Q1: Why are aluminum casings preferred over steel in lithium-ion batteries?

Aluminum casings are preferred because they are significantly lighter than steel, which increases the overall energy density of lithium-ion batteries. They also offer better heat dissipation, excellent compatibility with high-voltage electrolytes, easier manufacturing, and lower system-level costs—making them ideal for EVs, energy storage systems, and consumer electronics.

Q2: Do aluminum battery casings improve energy density?

Yes. Aluminum has a density of about 2.7 g/cm³, compared to steel’s 7.8 g/cm³. Replacing steel with aluminum reduces the “dead weight” of the casing, allowing aluminum-cased batteries to achieve approximately 10–15% higher gravimetric energy density.

Q3: Are steel casings safer than aluminum casings?

Steel casings provide higher mechanical strength and puncture resistance, which is beneficial in extreme mechanical abuse scenarios. However, aluminum casings offer better thermal conductivity and controlled pressure-release behavior, which improves overall safety in most mainstream applications.

Q4: Why are prismatic lithium-ion batteries almost always aluminum-cased?

Prismatic batteries use aluminum casings because thickness and structural design can compensate for aluminum’s lower strength while maximizing its advantages—light weight, easy stretch forming, good heat dissipation, and cost efficiency. This makes aluminum ideal for EV and energy storage battery packs.

Q5: Why do many cylindrical batteries still use steel casings?

Cylindrical batteries like 18650 and 21700 cells often use steel casings because their small diameter requires very high radial strength to withstand internal expansion forces. Steel provides superior mechanical rigidity in this specific geometry.

Q6: Is aluminum compatible with high-voltage lithium-ion batteries?

Yes. In LiPF₆-based electrolytes, aluminum forms a stable passivation layer (AlF₃) at voltages above 4.3V, which protects it from corrosion. This makes aluminum highly suitable for modern high-voltage lithium-ion battery systems.

Q7: What is the lightest lithium-ion battery casing option?

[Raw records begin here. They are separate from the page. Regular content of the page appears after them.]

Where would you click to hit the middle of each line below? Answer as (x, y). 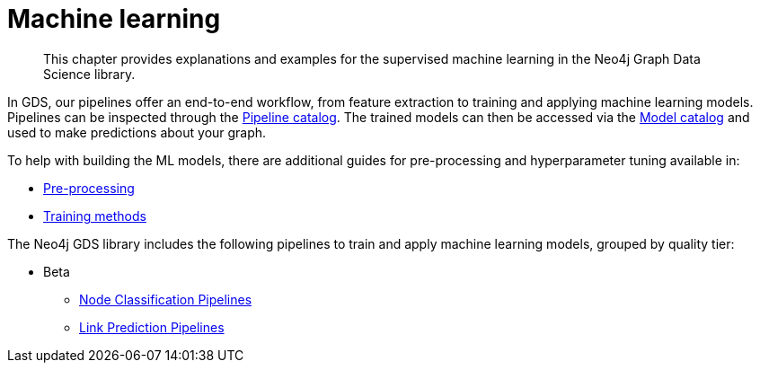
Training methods (95, 216)
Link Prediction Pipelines (152, 327)
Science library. (89, 74)
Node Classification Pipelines (166, 299)
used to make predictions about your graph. (137, 132)
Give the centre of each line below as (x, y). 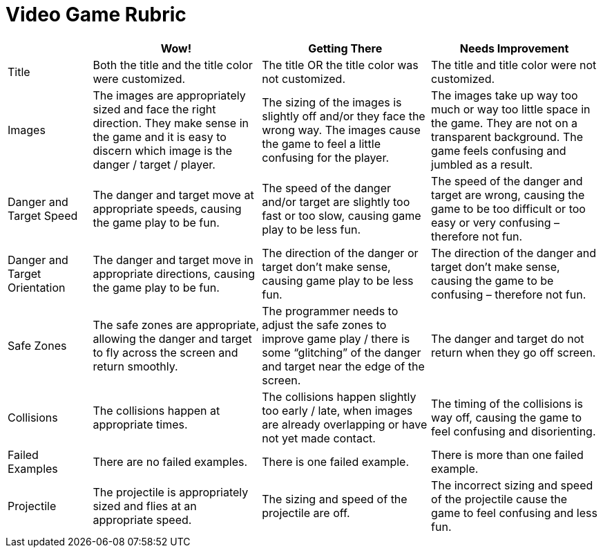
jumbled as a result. (482, 164)
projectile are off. (306, 513)
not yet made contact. (319, 438)
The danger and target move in (173, 260)
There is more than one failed (507, 454)
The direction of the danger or (340, 253)
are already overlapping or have (345, 424)
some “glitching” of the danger (342, 352)
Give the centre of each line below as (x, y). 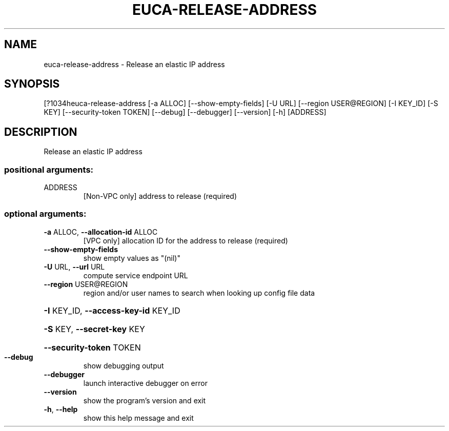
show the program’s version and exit (145, 400)
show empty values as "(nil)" (132, 258)
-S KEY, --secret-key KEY (94, 329)
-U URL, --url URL (74, 266)
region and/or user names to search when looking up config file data (199, 293)
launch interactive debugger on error (145, 383)
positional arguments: (49, 169)
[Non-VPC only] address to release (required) (160, 196)
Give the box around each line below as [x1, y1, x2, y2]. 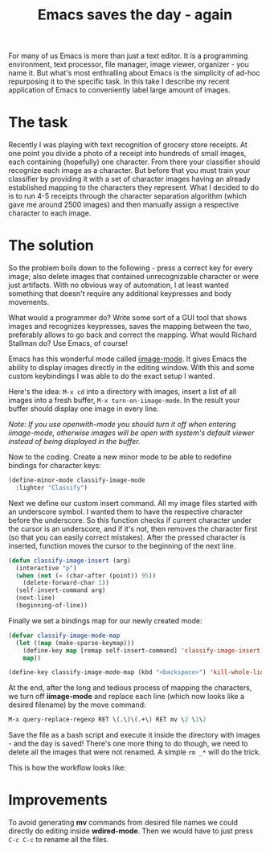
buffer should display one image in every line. [8, 404, 159, 413]
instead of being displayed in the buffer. [8, 437, 141, 446]
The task [8, 113, 68, 132]
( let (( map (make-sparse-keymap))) [15, 639, 135, 647]
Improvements [8, 791, 108, 809]
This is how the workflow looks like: [8, 763, 126, 773]
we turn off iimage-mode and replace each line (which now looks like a [8, 692, 245, 701]
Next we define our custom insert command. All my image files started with [8, 498, 258, 508]
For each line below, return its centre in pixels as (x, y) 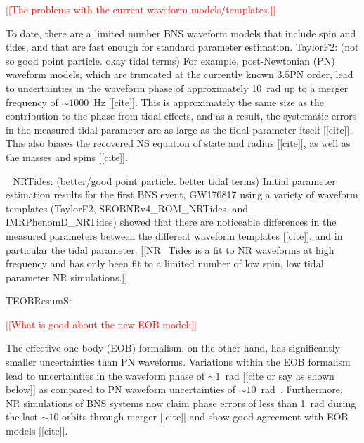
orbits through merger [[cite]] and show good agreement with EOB (205, 417)
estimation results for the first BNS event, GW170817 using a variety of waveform (182, 194)
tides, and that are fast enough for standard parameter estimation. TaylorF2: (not (182, 47)
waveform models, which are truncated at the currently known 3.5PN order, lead (180, 74)
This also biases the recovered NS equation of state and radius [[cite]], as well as (178, 143)
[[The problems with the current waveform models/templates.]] (141, 9)
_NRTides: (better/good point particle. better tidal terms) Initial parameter (171, 180)
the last (22, 417)
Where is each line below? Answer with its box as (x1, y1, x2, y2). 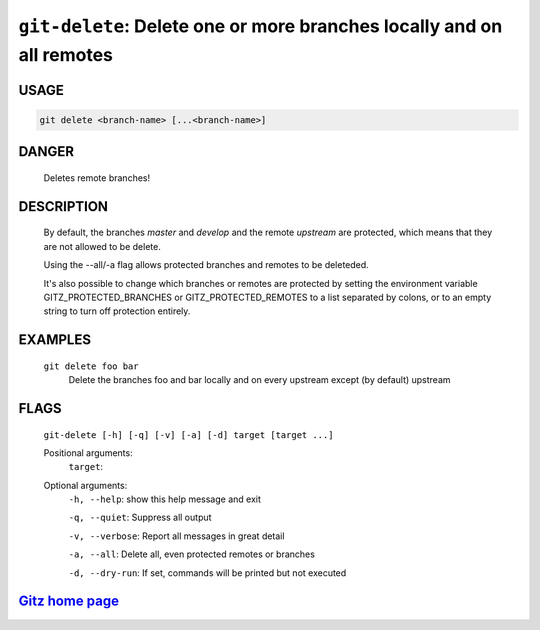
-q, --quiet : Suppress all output (68, 511, 212, 524)
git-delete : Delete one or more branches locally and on (18, 15, 503, 37)
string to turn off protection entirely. (43, 305, 191, 317)
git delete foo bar (43, 360, 139, 372)
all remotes (18, 43, 114, 66)
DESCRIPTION (18, 198, 109, 215)
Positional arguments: (43, 446, 134, 459)
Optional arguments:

Pouch batteries using aluminum-plastic composite film are the lightest option. They offer the highest energy density but require external structural support within the battery pack.

Conclusion

The use of aluminum-plastic composite film for 3C batteries and aluminum casings for large cells is an optimized choice for lithium-ion battery development. It meets the core demands of consumer electronics, EVs, and energy storage industries for:

• High energy density

• Good heat dissipation

• Electrochemical stability

• Safety

• Controllable cost

Aluminum casings, with their irreplaceable advantages of lightweight and good thermal conductivity, have prevailed over heavier, stronger steel casings. Steel casings are still used in special applications requiring extreme mechanical strength or where weight is not critical.